This is the third installment following the May edition (13 items) and June edition (23 items), bringing the three-month cumulative total to 61. This release focuses on analysis-oriented features such as row-based sequence operations, sessionization, outlier detection, and CIDR lookup.
Below is a list of the added features.
| Category | Function/Command Name | Purpose |
|---|---|---|
| Type conversion | hexToAscii | Converts hex string to ASCII |
| Type conversion | hexToDec | Converts hex string to decimal |
| Type conversion | decToHex | Converts decimal to hex string |
| Date/time | parseDate | Parses date string to epoch milliseconds |
| Date/time | formatDate | Formats timestamp using strftime format |
| Date/time | queryStartTime | Returns query window start time |
| Date/time | queryEndTime | Returns query window end time |
| Date/time | queryTimeRange | Returns query window width in milliseconds |
| Row sequence | autoregress | Generates lagged fields from previous row values |
| Row sequence | accum | Calculates cumulative sum of a numeric field |
| Row sequence | filldown | Forward-fills missing values with the last non-null value |
| Row sequence | fillmissing | Inserts specified value into empty time bins |
| Session | sessionize | Sessionizes based on identity + inactivity gap |
| Statistics | variance | Calculates population variance |
| Statistics | topk | Returns the top k most frequent values |
| Statistics | countFrequent | Returns approximate counts of field values in descending order |
| String | messageSize | Returns the byte length of a field |
| JSON | jsonArraySize | Returns the number of elements in a JSON array string |
| JSON | jsonArrayContains | Determines whether a JSON array contains a specified value |
| Condition | isNumeric | Determines whether a field value is numeric |
| Query composition | where | Alias for the filter command |
| Analysis | outlier | IQR-based outlier detection |
| Time comparison | logcompare | Compares current and past time windows |
| Query composition | appendcols | Joins columns from a subquery by row position |
| Lookup | cidrlookup | Matches IPs against a lookup table using CIDR ranges |
Comparing the addition trends over three months, the direction of features differs by month.
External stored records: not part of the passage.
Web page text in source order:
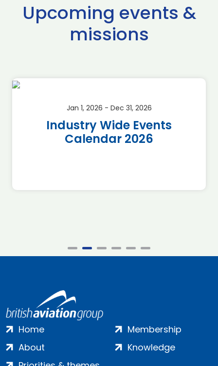
Upcoming events &
missions
Jan 1, 2026 - Dec 31, 2026
Industry Wide Events
Calendar 2026
Home
About
Membership
Knowledge
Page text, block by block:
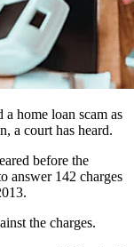
home loan scam as
a court has heard.
before the
answer 142 charges
the charges.
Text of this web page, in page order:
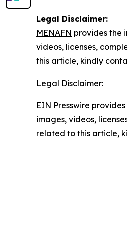
Legal Disclaimer:
MENAFN provides the
videos, licenses,
this article, kindly
Legal Disclaimer:
EIN Presswire
images, videos,
related to this article,
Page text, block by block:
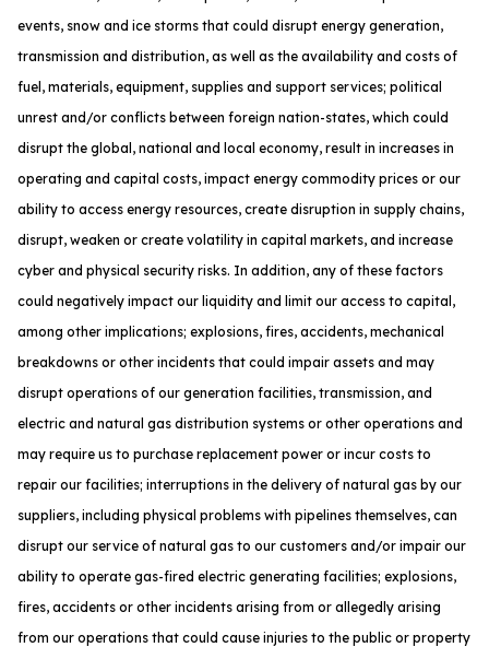
events, snow and ice storms that could disrupt energy generation,
transmission and distribution, as well as the availability and costs of
fuel, materials, equipment, supplies and support services; political
unrest and/or conflicts between foreign nation-states, which could
disrupt the global, national and local economy, result in increases in
operating and capital costs, impact energy commodity prices or our
ability to access energy resources, create disruption in supply chains,
disrupt, weaken or create volatility in capital markets, and increase
cyber and physical security risks. In addition, any of these factors
could negatively impact our liquidity and limit our access to capital,
among other implications; explosions, fires, accidents, mechanical
breakdowns or other incidents that could impair assets and may
disrupt operations of our generation facilities, transmission, and
electric and natural gas distribution systems or other operations and
may require us to purchase replacement power or incur costs to
repair our facilities; interruptions in the delivery of natural gas by our
suppliers, including physical problems with pipelines themselves, can
disrupt our service of natural gas to our customers and/or impair our
ability to operate gas-fired electric generating facilities; explosions,
fires, accidents or other incidents arising from or allegedly arising
from our operations that could cause injuries to the public or property
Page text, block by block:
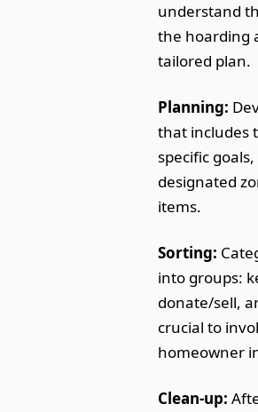
understand
the hoarding
tailored plan.
Planning:
that includes
specific
designated
items.
Sorting:
into groups:
donate/sell,
crucial to
homeowner
Clean-up:
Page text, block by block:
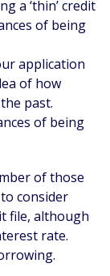
a ‘thin’ credit
of being
application
of how
past.
of being
of those
consider
file, although
rate.

| Period | Added | Trend |
|---|---|---|
| May 2026 | 13 | Read & format (extended parse, display, string functions) |
| June 2026 | 23 | Aggregation & validation (conditional branching, statistical functions, IP validation) |
| July 2026 | 25 | Analysis, sessionization & joining (row operations, outlier, lookup) |
In this article, all 25 of these were actually executed against log group /test/insights-new-2026-07 (60 test records) in the us-east-1 region. The observed behaviors and practical notes are summarized below. Verification was conducted on 2026-07-17.
Verification Details
Type Conversion / Encoding
These are three functions — hexToAscii, hexToDec, and decToHex — that convert between hexadecimal and ASCII strings or decimal numbers.
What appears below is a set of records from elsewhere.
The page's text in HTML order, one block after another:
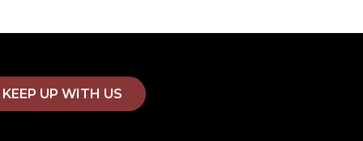
KEEP UP WITH US
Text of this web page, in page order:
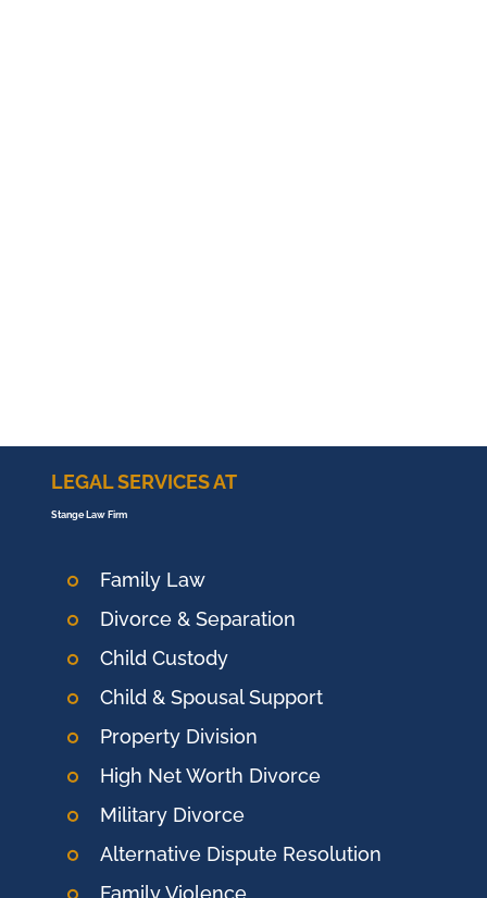
LEGAL SERVICES AT
Stange Law Firm
Family Law
Divorce & Separation
Child Custody
Child & Spousal Support
Property Division
High Net Worth Divorce
Military Divorce
Alternative Dispute Resolution
Family Violence

filter ispresent(hex_ascii)
| display hex_ascii, hexToAscii(hex_ascii) as ascii_text, hex_num, hexToDec(hex_num) as dec_val, decimal, decToHex(decimal) as hex_out
| hex_ascii | ascii_text | hex_num | dec_val | decimal | hex_out |
|---|---|---|---|---|---|
| 436c6f7564576174636820496e736967687473 | CloudWatch Insights | 7fff | 32767 | 32767 | 0x7fff |
| 576f726c64 | World | 1a | 26 | 26 | 0x1a |
| 48656c6c6f | Hello | ff | 255 | 255 | 0xff |
hexToAscii converts a hex string to an ASCII string. "CloudWatch Insights" was successfully restored from a 38-character (19-byte) input, confirming support for variable-length inputs. hexToDec accepts lowercase hex without a 0x prefix and returns a decimal number. The reverse direction, decToHex, returns lowercase hex with a 0x prefix.
Date/Time Functions
Five functions were added: parseDate and formatDate for converting between date strings and timestamps, and queryStartTime, queryEndTime, and queryTimeRange for referencing the query window times themselves. These are verified together.
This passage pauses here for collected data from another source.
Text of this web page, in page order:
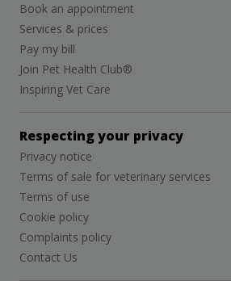
Book an appointment
Services & prices
Pay my bill
Join Pet Health Club®
Inspiring Vet Care
Respecting your privacy
Privacy notice
Terms of sale for veterinary services
Terms of use
Cookie policy
Complaints policy
Contact Us

Verification results for parseDate and formatDate:
filter ispresent(date_str)
| display event, date_str, parseDate(date_str, "yyyy-MM-dd", "UTC") as parsed, formatDate(@timestamp, "%Y-%m-%d %H:%M:%S", "UTC") as fmt
| event | date_str | parsed | fmt |
|---|---|---|---|
| rollback | 2026-07-01 | 2026-07-01 00:00:00.000 | 2026-07-16 18:09:23 |
| release | 2026-07-10 | 2026-07-10 00:00:00.000 | 2026-07-16 18:09:18 |
| deploy | 2026-07-15 | 2026-07-15 00:00:00.000 | 2026-07-16 18:09:13 |
parseDate takes a Java DateTimeFormatter pattern as the second argument and a timezone as the third argument. The return value is in epoch milliseconds, but it is rendered in timestamp format in the Logs Insights console. formatDate uses an strftime-format string, and the official documentation states it can also be called using the alias strftime.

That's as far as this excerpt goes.